What you have to do:
Print every record below exactly as it stands, but leave out the pictures.

(Beginning of Source data)

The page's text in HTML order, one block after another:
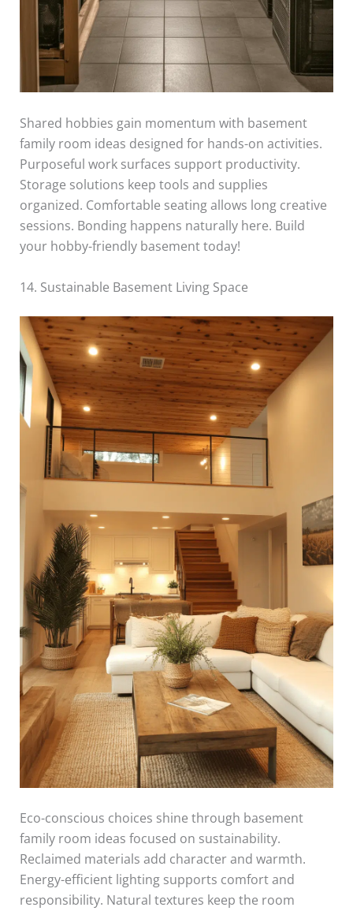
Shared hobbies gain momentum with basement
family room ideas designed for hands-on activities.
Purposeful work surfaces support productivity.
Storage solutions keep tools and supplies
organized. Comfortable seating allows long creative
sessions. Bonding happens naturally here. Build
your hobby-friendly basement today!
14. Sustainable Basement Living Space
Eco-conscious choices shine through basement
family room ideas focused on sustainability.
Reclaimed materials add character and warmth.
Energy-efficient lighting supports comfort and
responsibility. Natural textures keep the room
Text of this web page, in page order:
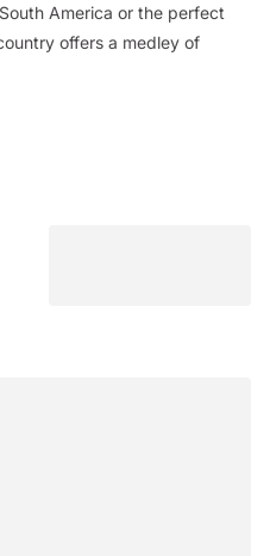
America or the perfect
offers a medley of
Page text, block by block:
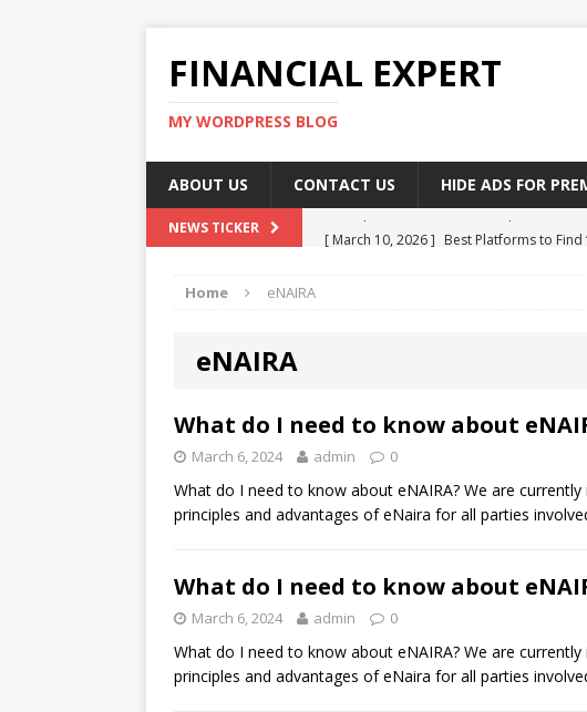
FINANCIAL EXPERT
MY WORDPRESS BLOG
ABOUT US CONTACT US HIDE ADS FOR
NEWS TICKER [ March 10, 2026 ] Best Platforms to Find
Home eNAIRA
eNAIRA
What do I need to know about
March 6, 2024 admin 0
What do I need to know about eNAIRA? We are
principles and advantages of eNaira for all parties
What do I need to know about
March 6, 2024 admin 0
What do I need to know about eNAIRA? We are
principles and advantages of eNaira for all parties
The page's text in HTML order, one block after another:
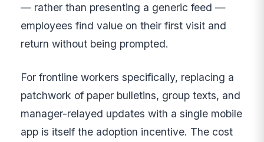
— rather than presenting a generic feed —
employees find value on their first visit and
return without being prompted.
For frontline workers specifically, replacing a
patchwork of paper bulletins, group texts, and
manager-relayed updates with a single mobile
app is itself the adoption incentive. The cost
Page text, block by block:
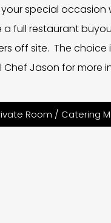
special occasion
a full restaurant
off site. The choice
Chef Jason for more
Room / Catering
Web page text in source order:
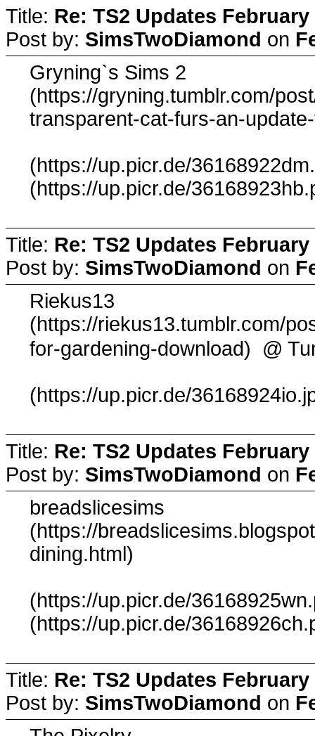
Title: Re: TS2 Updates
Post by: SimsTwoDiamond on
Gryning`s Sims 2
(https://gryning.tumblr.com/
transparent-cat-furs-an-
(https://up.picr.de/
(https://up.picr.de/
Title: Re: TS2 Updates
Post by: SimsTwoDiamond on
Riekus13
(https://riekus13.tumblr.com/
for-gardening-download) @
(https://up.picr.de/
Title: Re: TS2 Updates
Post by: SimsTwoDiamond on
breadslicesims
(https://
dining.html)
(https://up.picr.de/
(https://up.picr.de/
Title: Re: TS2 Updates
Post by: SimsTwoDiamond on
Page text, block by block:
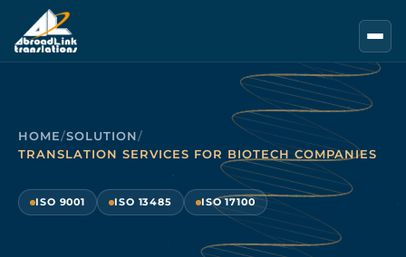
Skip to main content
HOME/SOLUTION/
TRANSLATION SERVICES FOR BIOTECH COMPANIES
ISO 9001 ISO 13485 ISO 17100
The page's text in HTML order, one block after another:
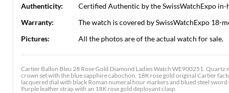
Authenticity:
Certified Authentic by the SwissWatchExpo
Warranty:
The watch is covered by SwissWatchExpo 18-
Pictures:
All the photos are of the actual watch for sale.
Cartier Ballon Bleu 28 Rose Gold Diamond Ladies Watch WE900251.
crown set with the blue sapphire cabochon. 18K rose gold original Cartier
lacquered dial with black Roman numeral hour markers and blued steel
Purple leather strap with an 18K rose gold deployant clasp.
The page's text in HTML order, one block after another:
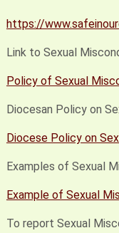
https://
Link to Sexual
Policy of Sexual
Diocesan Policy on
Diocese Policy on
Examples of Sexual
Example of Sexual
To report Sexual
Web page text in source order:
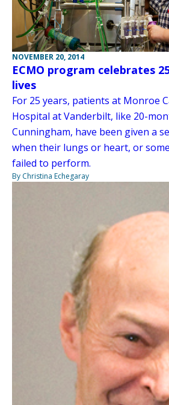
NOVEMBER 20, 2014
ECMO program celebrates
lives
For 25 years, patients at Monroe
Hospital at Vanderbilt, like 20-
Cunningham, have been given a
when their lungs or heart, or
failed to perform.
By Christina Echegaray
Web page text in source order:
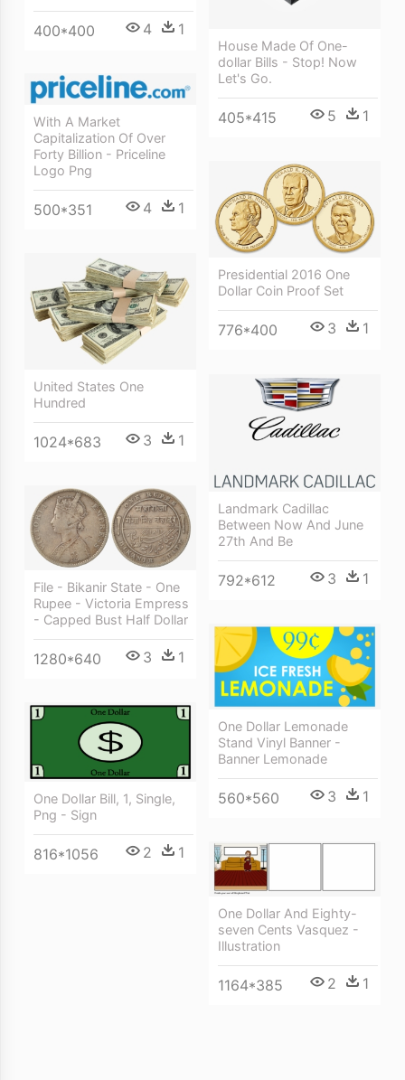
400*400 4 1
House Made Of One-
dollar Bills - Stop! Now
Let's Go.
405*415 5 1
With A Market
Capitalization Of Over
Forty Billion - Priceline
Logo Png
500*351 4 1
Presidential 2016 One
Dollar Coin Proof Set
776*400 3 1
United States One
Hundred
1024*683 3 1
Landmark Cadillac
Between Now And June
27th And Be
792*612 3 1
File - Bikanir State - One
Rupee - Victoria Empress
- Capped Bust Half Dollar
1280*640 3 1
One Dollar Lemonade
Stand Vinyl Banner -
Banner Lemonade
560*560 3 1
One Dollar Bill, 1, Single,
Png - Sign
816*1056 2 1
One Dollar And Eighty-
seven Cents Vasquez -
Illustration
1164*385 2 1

(End of Source data)

Answer to the exercise:
The page's text in HTML order, one block after another:
Shared hobbies gain momentum with basement
family room ideas designed for hands-on activities.
Purposeful work surfaces support productivity.
Storage solutions keep tools and supplies
organized. Comfortable seating allows long creative
sessions. Bonding happens naturally here. Build
your hobby-friendly basement today!
14. Sustainable Basement Living Space
Eco-conscious choices shine through basement
family room ideas focused on sustainability.
Reclaimed materials add character and warmth.
Energy-efficient lighting supports comfort and
responsibility. Natural textures keep the room
Text of this web page, in page order:
America or the perfect
offers a medley of
Page text, block by block:
FINANCIAL EXPERT
MY WORDPRESS BLOG
ABOUT US CONTACT US HIDE ADS FOR
NEWS TICKER [ March 10, 2026 ] Best Platforms to Find
Home eNAIRA
eNAIRA
What do I need to know about
March 6, 2024 admin 0
What do I need to know about eNAIRA? We are
principles and advantages of eNaira for all parties
What do I need to know about
March 6, 2024 admin 0
What do I need to know about eNAIRA? We are
principles and advantages of eNaira for all parties
The page's text in HTML order, one block after another:
— rather than presenting a generic feed —
employees find value on their first visit and
return without being prompted.
For frontline workers specifically, replacing a
patchwork of paper bulletins, group texts, and
manager-relayed updates with a single mobile
app is itself the adoption incentive. The cost
Page text, block by block:
special occasion
a full restaurant
off site. The choice
Chef Jason for more
Room / Catering
Web page text in source order:
Title: Re: TS2 Updates
Post by: SimsTwoDiamond on
Gryning`s Sims 2
(https://gryning.tumblr.com/
transparent-cat-furs-an-
(https://up.picr.de/
(https://up.picr.de/
Title: Re: TS2 Updates
Post by: SimsTwoDiamond on
Riekus13
(https://riekus13.tumblr.com/
for-gardening-download) @
(https://up.picr.de/
Title: Re: TS2 Updates
Post by: SimsTwoDiamond on
breadslicesims
(https://
dining.html)
(https://up.picr.de/
(https://up.picr.de/
Title: Re: TS2 Updates
Post by: SimsTwoDiamond on
Page text, block by block:
Skip to main content
HOME/SOLUTION/
TRANSLATION SERVICES FOR BIOTECH COMPANIES
ISO 9001 ISO 13485 ISO 17100
The page's text in HTML order, one block after another:
Authenticity:
Certified Authentic by the SwissWatchExpo
Warranty:
The watch is covered by SwissWatchExpo 18-
Pictures:
All the photos are of the actual watch for sale.
Cartier Ballon Bleu 28 Rose Gold Diamond Ladies Watch WE900251.
crown set with the blue sapphire cabochon. 18K rose gold original Cartier
lacquered dial with black Roman numeral hour markers and blued steel
Purple leather strap with an 18K rose gold deployant clasp.
The page's text in HTML order, one block after another:
https://
Link to Sexual
Policy of Sexual
Diocesan Policy on
Diocese Policy on
Examples of Sexual
Example of Sexual
To report Sexual
Web page text in source order:
NOVEMBER 20, 2014
ECMO program celebrates
lives
For 25 years, patients at Monroe
Hospital at Vanderbilt, like 20-
Cunningham, have been given a
when their lungs or heart, or
failed to perform.
By Christina Echegaray
Web page text in source order:
400*400 4 1
House Made Of One-
dollar Bills - Stop! Now
Let's Go.
405*415 5 1
With A Market
Capitalization Of Over
Forty Billion - Priceline
Logo Png
500*351 4 1
Presidential 2016 One
Dollar Coin Proof Set
776*400 3 1
United States One
Hundred
1024*683 3 1
Landmark Cadillac
Between Now And June
27th And Be
792*612 3 1
File - Bikanir State - One
Rupee - Victoria Empress
- Capped Bust Half Dollar
1280*640 3 1
One Dollar Lemonade
Stand Vinyl Banner -
Banner Lemonade
560*560 3 1
One Dollar Bill, 1, Single,
Png - Sign
816*1056 2 1
One Dollar And Eighty-
seven Cents Vasquez -
Illustration
1164*385 2 1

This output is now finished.